• Information shown:
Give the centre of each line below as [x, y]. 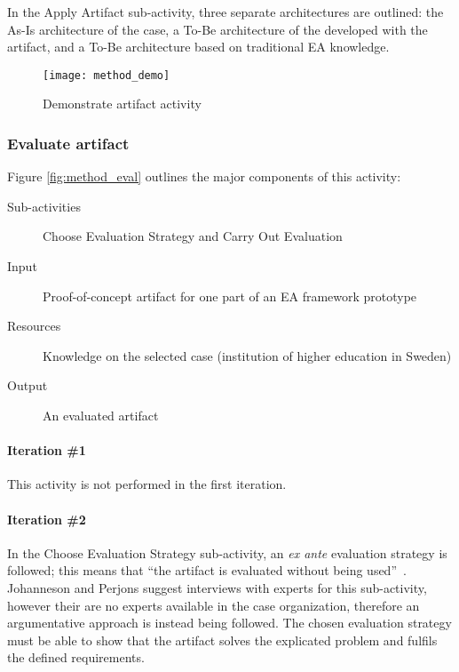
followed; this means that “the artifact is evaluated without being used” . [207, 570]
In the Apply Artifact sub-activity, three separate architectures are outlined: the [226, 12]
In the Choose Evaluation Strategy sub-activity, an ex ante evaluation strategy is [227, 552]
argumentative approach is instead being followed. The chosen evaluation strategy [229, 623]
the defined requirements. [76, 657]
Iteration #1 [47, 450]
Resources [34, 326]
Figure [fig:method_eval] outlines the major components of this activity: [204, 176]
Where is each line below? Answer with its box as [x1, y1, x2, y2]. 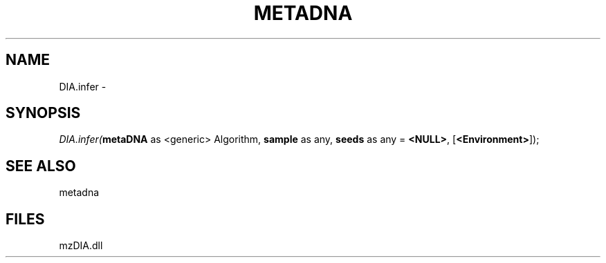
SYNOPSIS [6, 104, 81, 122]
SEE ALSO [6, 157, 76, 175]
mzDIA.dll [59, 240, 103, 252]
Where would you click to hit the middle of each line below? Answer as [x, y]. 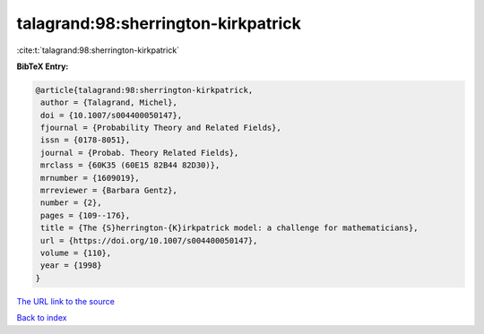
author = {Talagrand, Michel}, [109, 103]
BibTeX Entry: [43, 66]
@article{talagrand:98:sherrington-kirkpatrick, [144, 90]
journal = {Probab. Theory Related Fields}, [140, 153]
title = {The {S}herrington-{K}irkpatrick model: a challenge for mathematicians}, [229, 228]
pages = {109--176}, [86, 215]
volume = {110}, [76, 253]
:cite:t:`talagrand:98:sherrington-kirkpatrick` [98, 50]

* * *

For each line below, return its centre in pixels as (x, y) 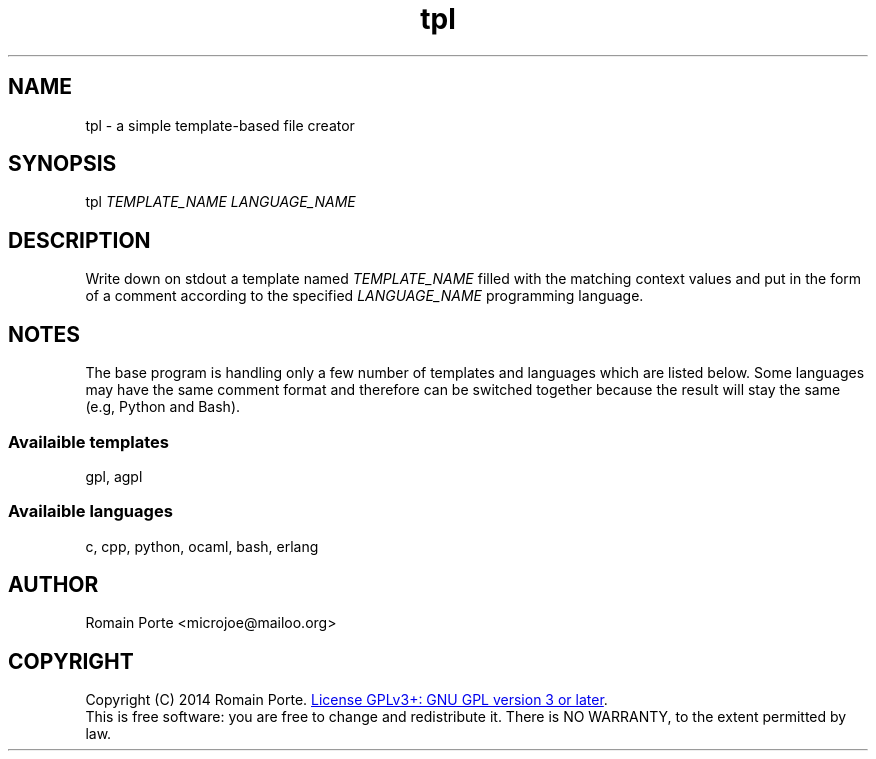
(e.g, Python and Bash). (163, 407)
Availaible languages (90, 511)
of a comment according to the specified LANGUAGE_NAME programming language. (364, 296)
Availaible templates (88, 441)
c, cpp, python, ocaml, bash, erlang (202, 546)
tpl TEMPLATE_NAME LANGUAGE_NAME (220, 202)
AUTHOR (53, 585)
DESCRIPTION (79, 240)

• Task details:
Reproduce exactly the stretch of the material above that starts at the line with "(e.g, Python and Bash). (163, 407)" and ends at the line with "DESCRIPTION (79, 240)", both included, and nothing else.

• Exercise answer:
(e.g, Python and Bash). (163, 407)
Availaible languages (90, 511)
of a comment according to the specified LANGUAGE_NAME programming language. (364, 296)
Availaible templates (88, 441)
c, cpp, python, ocaml, bash, erlang (202, 546)
tpl TEMPLATE_NAME LANGUAGE_NAME (220, 202)
AUTHOR (53, 585)
DESCRIPTION (79, 240)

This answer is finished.